• [Your objective] Print every entry word for word, but omit the pictures.

• [Dataset content]
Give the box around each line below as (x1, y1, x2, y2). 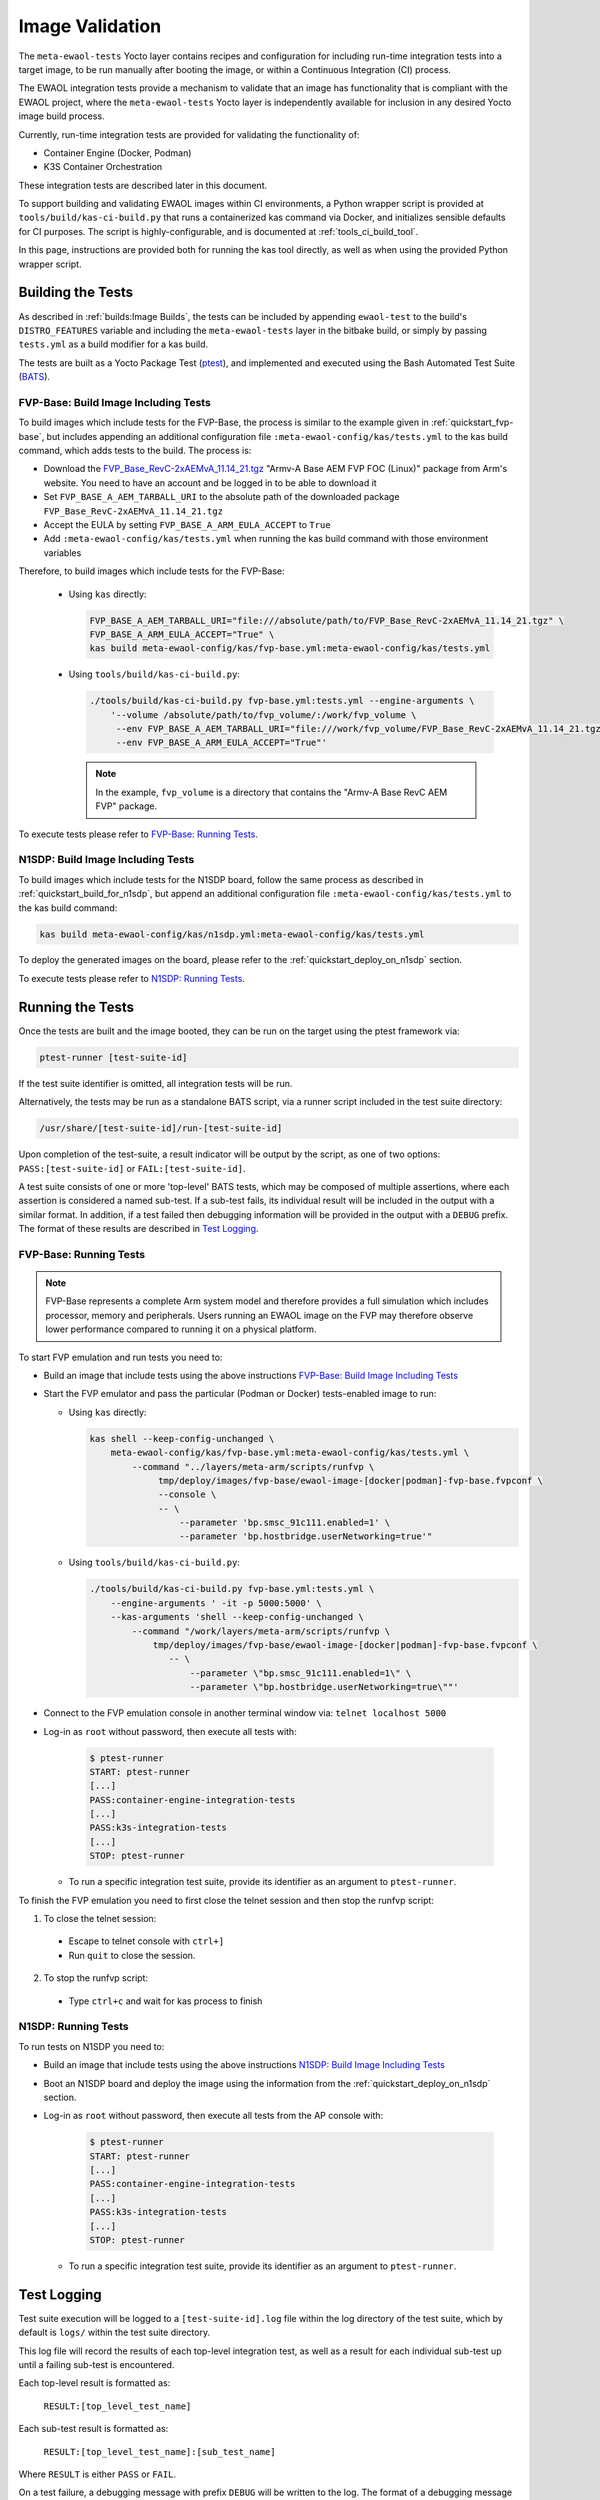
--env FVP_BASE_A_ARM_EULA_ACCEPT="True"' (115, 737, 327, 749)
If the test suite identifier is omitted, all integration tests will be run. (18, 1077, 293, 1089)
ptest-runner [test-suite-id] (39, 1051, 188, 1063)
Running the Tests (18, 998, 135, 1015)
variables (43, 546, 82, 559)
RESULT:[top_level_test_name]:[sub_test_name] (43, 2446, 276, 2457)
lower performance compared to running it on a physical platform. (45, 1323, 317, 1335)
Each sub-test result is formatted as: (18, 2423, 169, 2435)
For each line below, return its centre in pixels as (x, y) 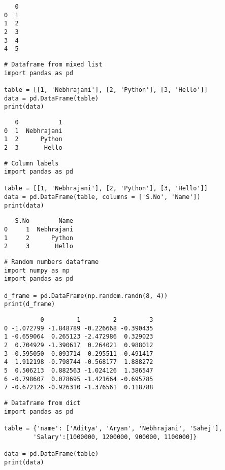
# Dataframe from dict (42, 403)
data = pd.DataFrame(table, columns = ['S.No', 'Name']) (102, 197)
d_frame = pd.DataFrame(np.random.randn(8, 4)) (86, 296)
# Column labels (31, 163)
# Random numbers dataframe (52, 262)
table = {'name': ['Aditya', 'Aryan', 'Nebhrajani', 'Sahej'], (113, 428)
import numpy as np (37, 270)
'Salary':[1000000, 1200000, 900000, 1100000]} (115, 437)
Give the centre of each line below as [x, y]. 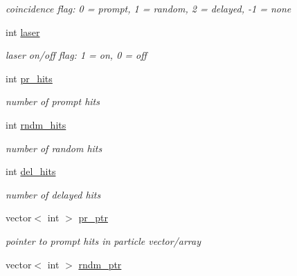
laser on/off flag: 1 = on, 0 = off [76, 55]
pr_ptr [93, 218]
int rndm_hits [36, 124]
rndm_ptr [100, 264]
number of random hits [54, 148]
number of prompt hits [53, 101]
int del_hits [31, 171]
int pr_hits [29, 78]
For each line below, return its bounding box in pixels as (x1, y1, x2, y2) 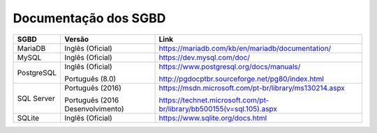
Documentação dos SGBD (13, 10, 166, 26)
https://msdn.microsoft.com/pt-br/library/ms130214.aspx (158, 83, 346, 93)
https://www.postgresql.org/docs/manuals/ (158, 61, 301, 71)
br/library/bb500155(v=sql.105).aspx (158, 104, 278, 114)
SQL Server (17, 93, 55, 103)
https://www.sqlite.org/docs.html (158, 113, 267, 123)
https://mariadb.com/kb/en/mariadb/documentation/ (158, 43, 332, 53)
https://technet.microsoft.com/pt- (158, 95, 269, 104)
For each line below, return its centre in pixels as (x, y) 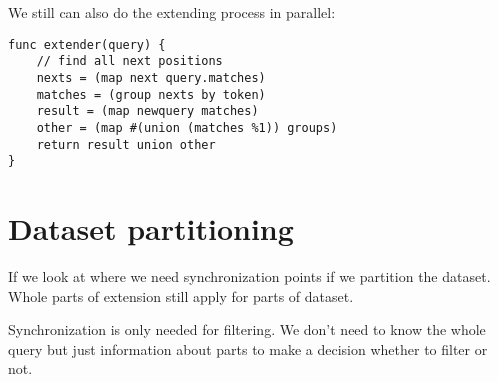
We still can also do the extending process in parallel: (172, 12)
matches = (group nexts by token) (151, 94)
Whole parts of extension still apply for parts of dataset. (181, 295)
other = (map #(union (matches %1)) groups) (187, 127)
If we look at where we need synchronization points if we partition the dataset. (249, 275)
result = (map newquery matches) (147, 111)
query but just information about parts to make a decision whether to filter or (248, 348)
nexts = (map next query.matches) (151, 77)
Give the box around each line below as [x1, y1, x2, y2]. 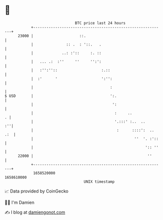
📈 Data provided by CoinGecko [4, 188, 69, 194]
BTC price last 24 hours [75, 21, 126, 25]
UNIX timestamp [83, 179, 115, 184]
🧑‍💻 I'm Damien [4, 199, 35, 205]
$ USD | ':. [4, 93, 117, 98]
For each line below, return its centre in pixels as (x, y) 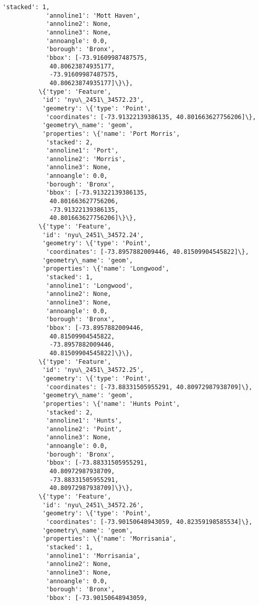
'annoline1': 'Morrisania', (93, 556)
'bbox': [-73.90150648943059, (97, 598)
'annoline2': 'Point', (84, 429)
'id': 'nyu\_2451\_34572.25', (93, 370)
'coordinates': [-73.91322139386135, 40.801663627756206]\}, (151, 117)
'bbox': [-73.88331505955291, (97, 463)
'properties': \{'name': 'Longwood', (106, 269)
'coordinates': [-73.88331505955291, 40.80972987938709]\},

• [Solution]
Give the box around each line below as (x1, y1, x2, y2). 
--env FVP_BASE_A_ARM_EULA_ACCEPT="True"' (115, 737, 327, 749)
If the test suite identifier is omitted, all integration tests will be run. (18, 1077, 293, 1089)
ptest-runner [test-suite-id] (39, 1051, 188, 1063)
Running the Tests (18, 998, 135, 1015)
variables (43, 546, 82, 559)
RESULT:[top_level_test_name]:[sub_test_name] (43, 2446, 276, 2457)
lower performance compared to running it on a physical platform. (45, 1323, 317, 1335)
Each sub-test result is formatted as: (18, 2423, 169, 2435)
For each line below, return its centre in pixels as (x, y) 
# Dataframe from dict (42, 403)
data = pd.DataFrame(table, columns = ['S.No', 'Name']) (102, 197)
d_frame = pd.DataFrame(np.random.randn(8, 4)) (86, 296)
# Column labels (31, 163)
# Random numbers dataframe (52, 262)
table = {'name': ['Aditya', 'Aryan', 'Nebhrajani', 'Sahej'], (113, 428)
import numpy as np (37, 270)
'Salary':[1000000, 1200000, 900000, 1100000]} (115, 437)
Give the centre of each line below as [x, y]. 
laser on/off flag: 1 = on, 0 = off [76, 55]
pr_ptr [93, 218]
int rndm_hits [36, 124]
rndm_ptr [100, 264]
number of random hits [54, 148]
number of prompt hits [53, 101]
int del_hits [31, 171]
int pr_hits [29, 78]
For each line below, return its bounding box in pixels as (x1, y1, x2, y2) 
Documentação dos SGBD (13, 10, 166, 26)
https://msdn.microsoft.com/pt-br/library/ms130214.aspx (158, 83, 346, 93)
https://www.postgresql.org/docs/manuals/ (158, 61, 301, 71)
br/library/bb500155(v=sql.105).aspx (158, 104, 278, 114)
SQL Server (17, 93, 55, 103)
https://www.sqlite.org/docs.html (158, 113, 267, 123)
https://mariadb.com/kb/en/mariadb/documentation/ (158, 43, 332, 53)
https://technet.microsoft.com/pt- (158, 95, 269, 104)
For each line below, return its centre in pixels as (x, y) 
We still can also do the extending process in parallel: (172, 12)
matches = (group nexts by token) (151, 94)
Whole parts of extension still apply for parts of dataset. (181, 295)
other = (map #(union (matches %1)) groups) (187, 127)
If we look at where we need synchronization points if we partition the dataset. (249, 275)
result = (map newquery matches) (147, 111)
query but just information about parts to make a decision whether to filter or (248, 348)
nexts = (map next query.matches) (151, 77)
Give the box around each line below as [x1, y1, x2, y2]. 
📈 Data provided by CoinGecko [4, 188, 69, 194]
BTC price last 24 hours [75, 21, 126, 25]
UNIX timestamp [83, 179, 115, 184]
🧑‍💻 I'm Damien [4, 199, 35, 205]
$ USD | ':. [4, 93, 117, 98]
For each line below, return its centre in pixels as (x, y) 
'annoline1': 'Morrisania', (93, 556)
'bbox': [-73.90150648943059, (97, 598)
'annoline2': 'Point', (84, 429)
'id': 'nyu\_2451\_34572.25', (93, 370)
'coordinates': [-73.91322139386135, 40.801663627756206]\}, (151, 117)
'bbox': [-73.88331505955291, (97, 463)
'properties': \{'name': 'Longwood', (106, 269)
'coordinates': [-73.88331505955291, 40.80972987938709]\},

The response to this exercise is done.